==== EXTRACTED INFORMATION ====
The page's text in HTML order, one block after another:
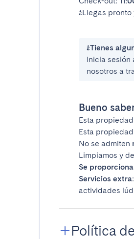
¿Llegas
¿Tienes
Inicia sesión
nosotros a
Bueno
Esta
Esta
No se admiten
Limpiamos y
Se
Servicios extra
actividades
Política
====
### ASSIGNMENT
For the entries above, return an exact copy that omits the images.

### ANSWER
The page's text in HTML order, one block after another:
¿Llegas
¿Tienes
Inicia sesión
nosotros a
Bueno
Esta
Esta
No se admiten
Limpiamos y
Se
Servicios extra
actividades
Política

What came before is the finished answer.